My daughter and I spend a lot of time together; she’s an only child and she lives nearby, plus she stayed with us a couple of months ago following knee surgery. That could well have been where you got the idea that she was young. In any event, she got TOO hearty a laugh from that.

Briefly, I want to mention again that it is the policy of the CA–and has been for several years now–that we don’t write negative restaurant reviews. If we have a bad meal, we pay and leave, and never write a word. The policy is not without flaw, but it also has merit. People presumably want to read about places we recommend instead of those we don’t like, right?

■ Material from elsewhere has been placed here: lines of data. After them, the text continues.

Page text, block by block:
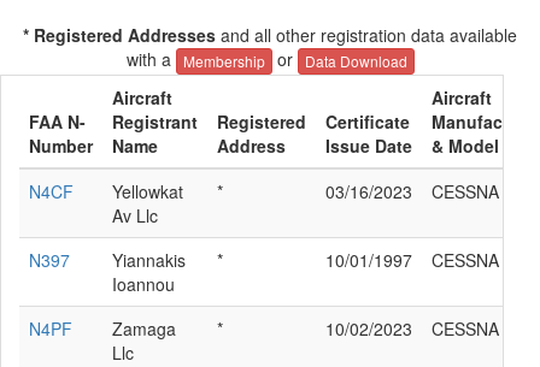
* Registered Addresses and all other registration data available
with a
Membership or Data Download
FAA N-
Number
Aircraft
Registrant
Name
Registered
Address
Certificate
Issue Date
Aircraft
Manufacturer
& Model
N4CF
Yellowkat
Av Llc
* 03/16/2023 CESSNA
N397
Yiannakis
Ioannou
* 10/01/1997 CESSNA
N4PF
Zamaga
Llc
* 10/02/2023 CESSNA
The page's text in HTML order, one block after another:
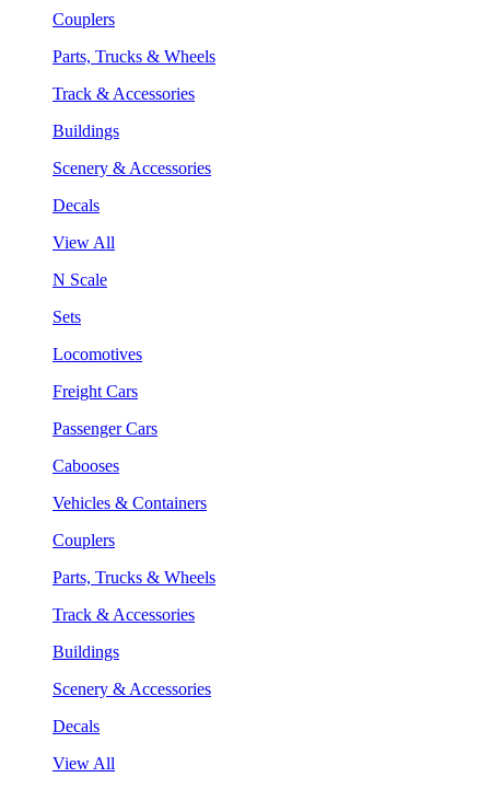
Couplers
Parts, Trucks & Wheels
Track & Accessories
Buildings
Scenery & Accessories
Decals
View All
N Scale
Sets
Locomotives
Freight Cars
Passenger Cars
Cabooses
Vehicles & Containers
Couplers
Parts, Trucks & Wheels
Track & Accessories
Buildings
Scenery & Accessories
Decals
View All
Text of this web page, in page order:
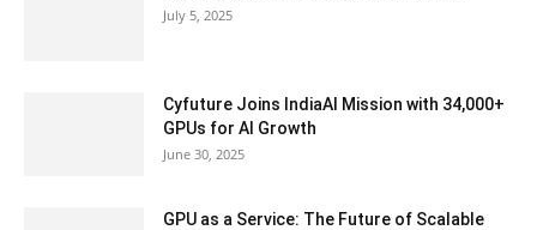
July 5, 2025
Cyfuture Joins IndiaAI Mission with 34,000+
GPUs for AI Growth
June 30, 2025
GPU as a Service: The Future of Scalable
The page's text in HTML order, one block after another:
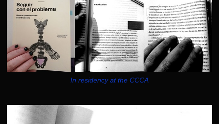
In residency at the CCCA
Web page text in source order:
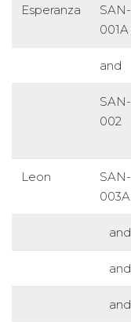
Esperanza
SAN-
001A
and
SAN-
002
Leon
SAN-
003A
and
and
and
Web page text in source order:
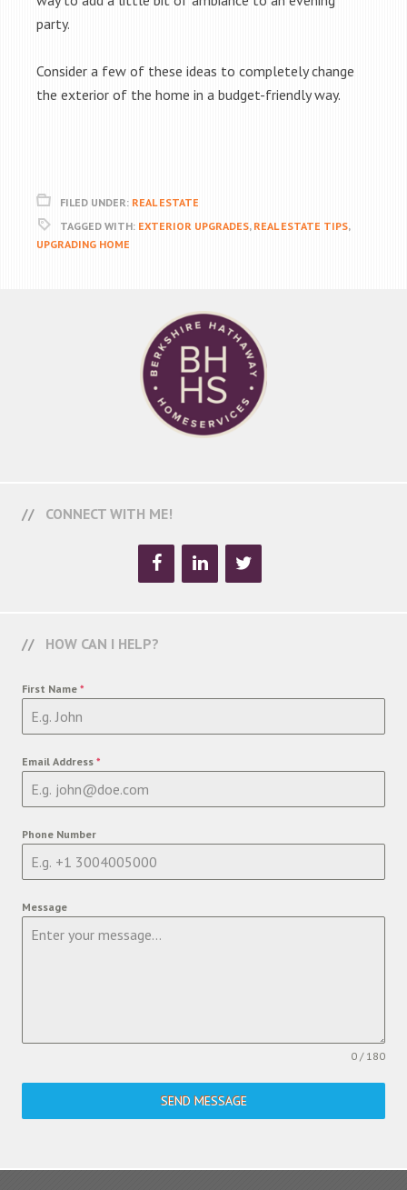
party.
Consider a few of these ideas to completely change
the exterior of the home in a budget-friendly way.
FILED UNDER: REAL ESTATE
TAGGED WITH: EXTERIOR UPGRADES, REAL ESTATE TIPS,
UPGRADING HOME
CONNECT WITH ME!
HOW CAN I HELP?
First Name *
Email Address *
Phone Number
Message
0 / 180
SEND MESSAGE
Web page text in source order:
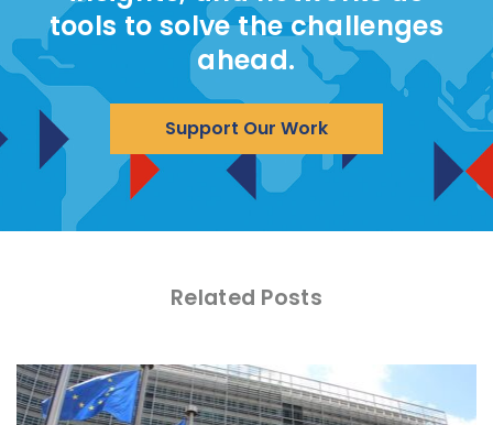
tools to solve the challenges
ahead.
Support Our Work
Related Posts
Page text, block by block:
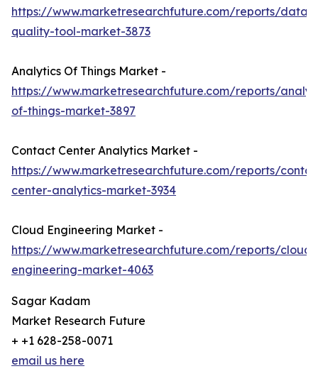
https://www.marketresearchfuture.com/reports/data-
quality-tool-market-3873
Analytics Of Things Market -
https://www.marketresearchfuture.com/reports/
of-things-market-3897
Contact Center Analytics Market -
https://www.marketresearchfuture.com/reports/
center-analytics-market-3934
Cloud Engineering Market -
https://www.marketresearchfuture.com/reports/cloud-
engineering-market-4063
Sagar Kadam
Market Research Future
+ +1 628-258-0071
email us here
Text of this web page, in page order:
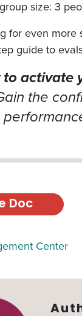
size: 3
for even
guide to
activate
the
Doc
Center
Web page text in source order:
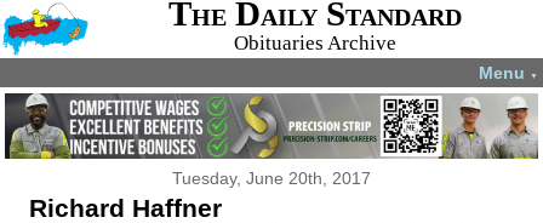
The Daily Standard
Obituaries Archive
Menu ▼
Tuesday, June 20th, 2017
Richard Haffner
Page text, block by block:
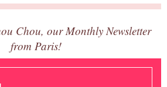
Chou, our Monthly Newsletter
from Paris!
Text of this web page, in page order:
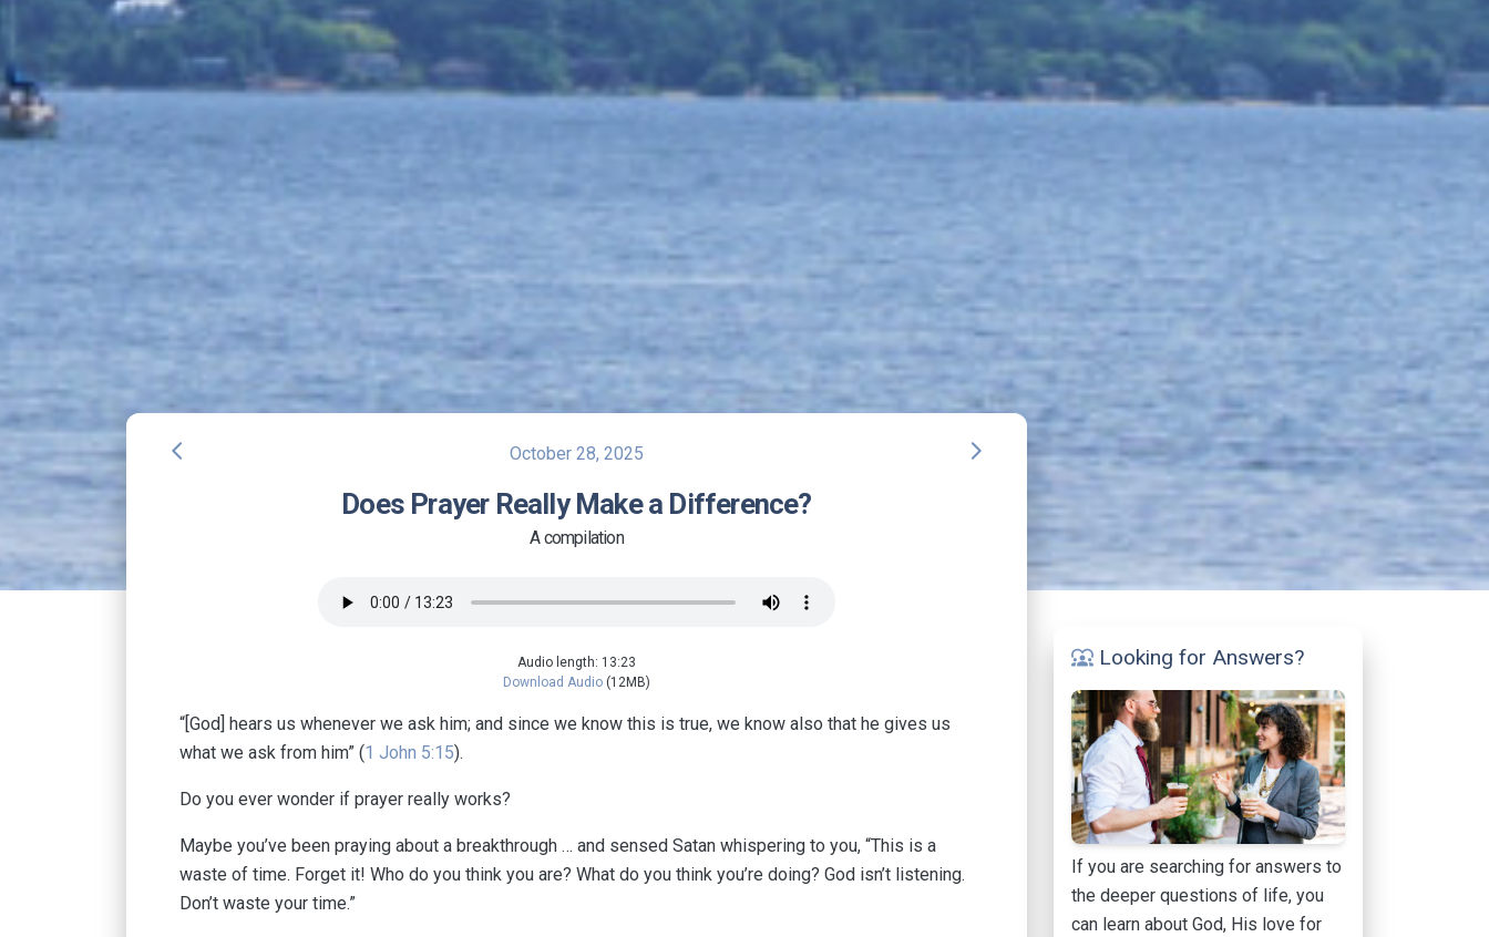
arrow_back_ios October 28, 2025 arrow_forward_ios
Does Prayer Really Make a Difference?
A compilation
Audio length: 13:23
Download Audio (12MB)
“[God] hears us whenever we ask him; and since we know this is true, we know also that he gives us
what we ask from him” (1 John 5:15).
Do you ever wonder if prayer really works?
Maybe you’ve been praying about a breakthrough … and sensed Satan whispering to you, “This is a
waste of time. Forget it! Who do you think you are? What do you think you’re doing? God isn’t listening.
Don’t waste your time.”
diversity_1 Looking for Answers?
If you are searching for answers to
the deeper questions of life, you
can learn about God, His love for
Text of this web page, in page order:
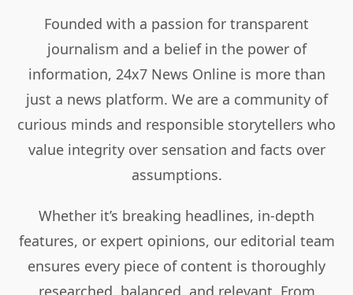
Founded with a passion for transparent
journalism and a belief in the power of
information, 24x7 News Online is more than
just a news platform. We are a community of
curious minds and responsible storytellers who
value integrity over sensation and facts over
assumptions.
Whether it’s breaking headlines, in-depth
features, or expert opinions, our editorial team
ensures every piece of content is thoroughly
researched, balanced, and relevant. From
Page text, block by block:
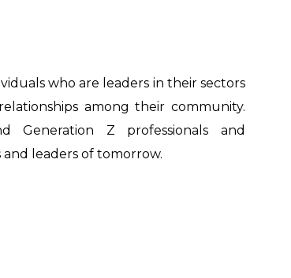
who are leaders in their sectors
among their community.
Z professionals and
leaders of tomorrow.
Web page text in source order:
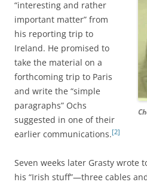
“interesting and rather
important matter” from
his reporting trip to
Ireland. He promised to
take the material on a
forthcoming trip to Paris
and write the “simple
paragraphs” Ochs
suggested in one of their
earlier communications.[2]
Seven weeks later Grasty wrote
his “Irish stuff”—three cables
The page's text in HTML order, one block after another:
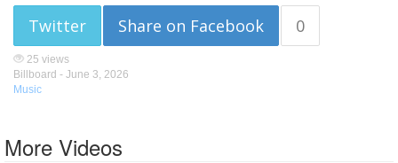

There will be an adjustment to the stars coming, and I’ll continue to review restaurants. I’ll be on my own for the time being, but hopefully there will be two of us again soon.

fredric koeppel

Holy moly, my last review ran a brief five days ago and already you’re changing the star system? is there no respect?

Jennifer Biggs

He’s messin’ with us. We’ve had many a discussion over the stars. In fact, there was a time when FK did reviews without stars, period. But now everyone wants info at a glance, I guess–although many people have never taken the time to understand what the stars mean. Even in my short career I’ve had hateful emails and phone calls (OK, short as a dining reviewer–it’s been plenty long otherwise) about the stars. I gave one star to Kaloum, an African restaurant on Winchester that serves food good enough to warrant a review but had consistency and service issues. You’da thunk I killed a puppy! (Speaking of, anyone looking for a great pup I found that desperately needs a home??? Say the word and I’ll send pics…)

Kara

Jennifer,
You mention that the CA doesn’t allow negative reviews, but I know I’ve read reviews written by FK that were not favorable. Maybe not “I will never set foot in this place again”, but reviews most people would call negative. Your statement confuses me.

Fredric Koeppel

Hi, Kara, I don’t blame you for being confused. I used to write negative reviews when I thought they were justified, but the policy changed in 2003, and the Playbbok began running reviews only of restaurants that we could recommend, even if only minimally. Remember: One Star means Good!

yeah, Jennifer, I was only joshin’!

Lisa

I have always enjoyed reading your reviews. It’s been a great 9 years that I have lived in Memphis, you introduced me to all the restaurants I love today. I will miss your reviews!

melissa

Boy, FK and LL must be (and are, from my experience) standouts to get this level of praise and vitriol. I will miss reading your witty (and on target) restaurant reviews, and I can’t wait to see what you come up with next.